Real readers don't need a list 'Great books' lists miss the point: Reading should be a joyous discovery, not a duty.

July 26, 1998|By Laura Lippman | Laura Lippman,SUN STAFF

Another day, another list, another controversy.

Actually, it's two lists this time, but on the same subject and both announced last week: The top 100 "great" English-language books of the 20th century. The first was compiled by the editorial board of Random House's Modern Library (which happens to publish most of the 100 selections on its list). The second came from students in the Radcliffe publishing course, and also was compiled under the direction of Random House's Christopher Cerf.

Both lists are provocative. Lists always are. If, for some reason, you wish to call a great deal of attention to yourself, make up a list. Circulate it to major news agencies and watch the fun begin. How do you think Mr. Blackwell got started?)
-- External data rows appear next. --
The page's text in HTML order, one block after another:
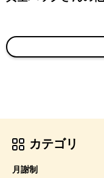
カテゴリ
月謝制
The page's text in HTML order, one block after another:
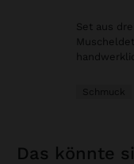
Set aus
Schmuck
das könnte
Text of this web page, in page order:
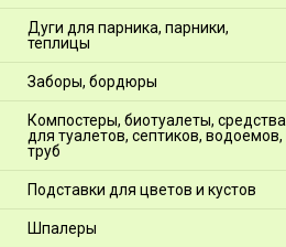
Дуги для парника, парники,
теплицы
Заборы, бордюры
Компостеры, биотуалеты, средства
для туалетов, септиков, водоемов,
труб
Подставки для цветов и кустов
Шпалеры
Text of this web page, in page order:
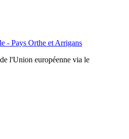
l'Union européenne via le
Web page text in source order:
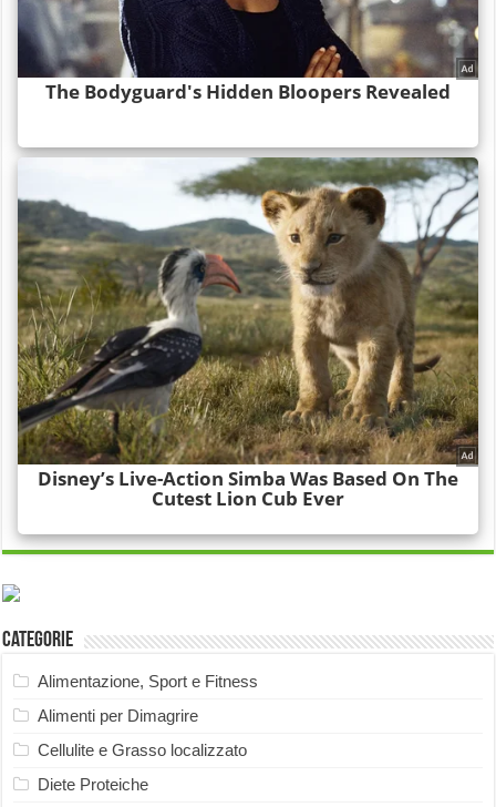
Categorie
Alimentazione, Sport e Fitness
Alimenti per Dimagrire
Cellulite e Grasso localizzato
Diete Proteiche
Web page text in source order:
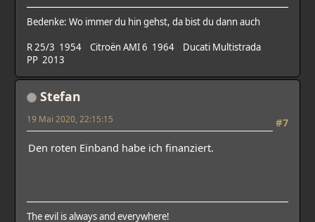
Bedenke: Wo immer du hin gehst, da bist du dann auch
R 25/3 1954 Citroën AMI 6 1964 Ducati Multistrada
PP 2013
Stefan
#7
19 Mai 2020, 22:15:15
Den roten Einband habe ich finanziert.
The evil is always and everywhere!
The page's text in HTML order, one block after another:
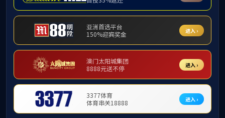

Yet the generational/gender schisms inherent in such an exercise should have been predictable. The Radcliffe students included children's classics such as "Charlotte's Web"; the Random House panel skewed toward books written in the 1930s and '40s. Rather than analyze the lists -- and, by extension, their makers -- it might be more interesting to analyze the way we react to such pronouncements.

I asked the 3,000 members of the DorothyL "listserv," a daily Internet digest to which I belong, to write about the Random House list. DL, as its members call it, is for passionate aficionados of mystery fiction. But it is first and foremost a list of readers - well-educated and opinionated.

Their posted responses show, as one put it, that there may be as many as 100 ways to respond to the top 100.

* Meredith Gillette, of Milwaukee, who is working toward a Ph.D. in English and has read most of the 100: "I think the list is laughable -- seems to me to have a heavy emphasis on the male fantasy life -- both sexual and otherwise (and there's not much otherwise.) Tells a lot more about the judges than I care to know."

* G. Miki Hayden, author of "Pacific Empire," a New York Times summer reading pick: "In reality, once the book is read, we only remember certain key portions anyway, usually our reaction to the book and not the book itself. The whole thing is a futile endeavor of the kind to which human creatures and their surfacey minds are partial."

* Laurel Kristick, physical sciences coordinator, Oregon State University: "I looked at the list not as something I had to read, but to check how my reading reflects the list. I've read 12 of the 100 titles and some of those books I wouldn't classify as a great 20th century novel."

* Steve Brewer, mystery writer, Albuquerque, N.M.: "People get argumentative about lists of best books because they consider themselves well-read, and a list like the Modern Library's Top 100 shows how many holes exist in their knowledge."

* Beth Foxwell, editor and writer, Alexandria, Va.: "Lists of 'the best' works invariably provoke comment for their reliance on 'dead white men,' but they are a good starting point for young readers. In this video-obsessed age, any way that people, especially young people, are impelled to pick up a book is laudable. (Although I have never recovered from being forced to read 'Moby Dick' in high school.)"

Foxwell's point brings us to the personal portion of this program. As a child, I read what my older sister read, and I read what was forbidden, implicitly or explicitly. I read "Lolita" (No. 4) when I was 12. I began my compulsive consumption of Philip Roth ("Portnoy's Complaint," No. 52) because someone told me you could not be a feminist and a Roth fan.

By the same token, an early force-feeding of William Faulk- ner's "The Sound and the Fury" (No. 6) backfired. A high school teacher was so intent on "proving" that Faulkner was better than my then-hero, John Steinbeck ("The Grapes of Wrath," No. 10) that the joy of discovery essential to the reader-writer relationship was forever compromised.

The Random House list reminded me of books I intend to read ("The Alexandria Quartet," by Lawrence Durrell, No. 70; John Dos Passos' "U.S.A." trilogy, No. 23; Arthur Koestler's "Darkness at Noon," No. 8). But it can't persuade me to try those books already discarded under the "life's too short" rationale. Yes, that means "Finnegans Wake" (No. 77).

The last list that shaped my reading habits was in "American Literature, the Makers and the Making," published in 1974 by Cleanth Brooks, R.W.B. Lewis and Robert Penn Warren.

Why that list? Because I was still young (read: malleable) and it was very short, with only nine "musts." I read all nine. But, perverse as ever, I preferred the "optional" list, which introduced to Theodore Dreiser ("An American Tragedy," No. 16; "Sister Carrie," No. 33) and Richard Wright ("Native Son," No. 20).

A few years ago, Esquire was the literary controversy of the moment, after publishing an alphabetical "canon" from Yale scholar Harold Bloom. For a while, I had that list on the refrigerator, thinking I might work through Bloom's books. I never made it past Walter Abish.